◆ **ACTIVITY**: Once you find the line containing "On the command", output it and every line after it to the end of the records, exactly.

[Dataset entries]
= = =

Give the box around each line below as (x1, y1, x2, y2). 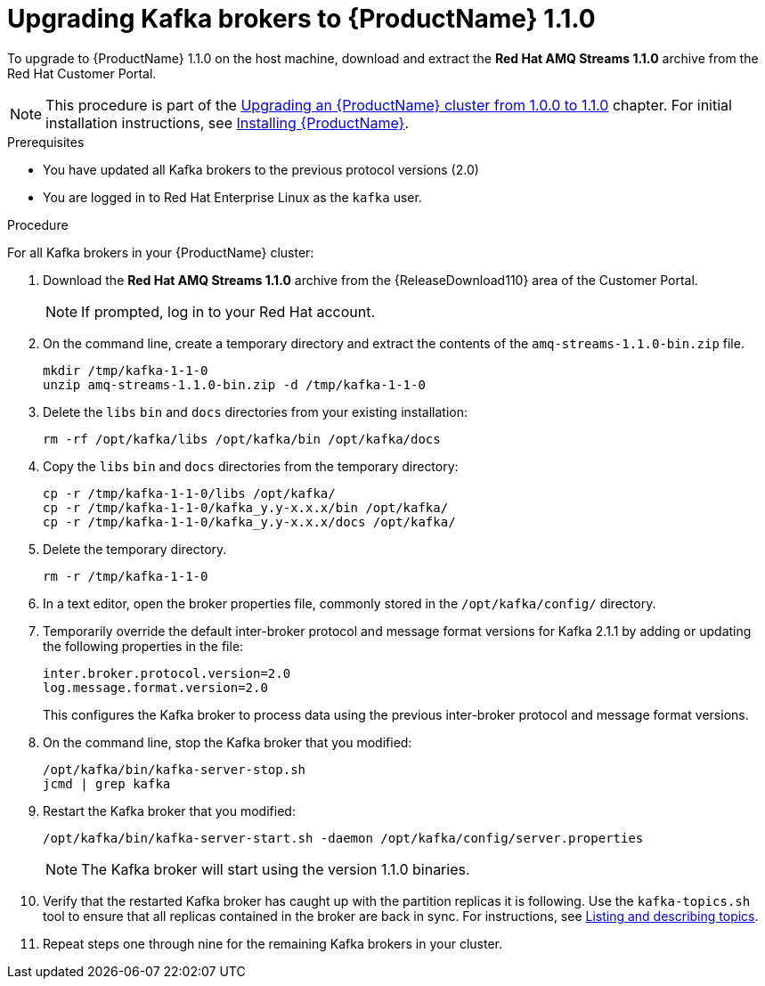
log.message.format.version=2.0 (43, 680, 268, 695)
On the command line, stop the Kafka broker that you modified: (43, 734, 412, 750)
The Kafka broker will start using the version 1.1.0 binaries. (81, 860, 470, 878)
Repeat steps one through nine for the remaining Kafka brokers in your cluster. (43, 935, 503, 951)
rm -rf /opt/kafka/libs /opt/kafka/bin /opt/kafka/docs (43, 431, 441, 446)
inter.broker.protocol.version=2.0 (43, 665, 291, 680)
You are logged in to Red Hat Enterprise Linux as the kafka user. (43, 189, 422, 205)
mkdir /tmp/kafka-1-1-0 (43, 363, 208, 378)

= = =

◆ **ANSWER SPACE**:
On the command line, stop the Kafka broker that you modified: (43, 734, 412, 750)
The Kafka broker will start using the version 1.1.0 binaries. (81, 860, 470, 878)
Repeat steps one through nine for the remaining Kafka brokers in your cluster. (43, 935, 503, 951)
rm -rf /opt/kafka/libs /opt/kafka/bin /opt/kafka/docs (43, 431, 441, 446)
inter.broker.protocol.version=2.0 (43, 665, 291, 680)
You are logged in to Red Hat Enterprise Linux as the kafka user. (43, 189, 422, 205)
mkdir /tmp/kafka-1-1-0 (43, 363, 208, 378)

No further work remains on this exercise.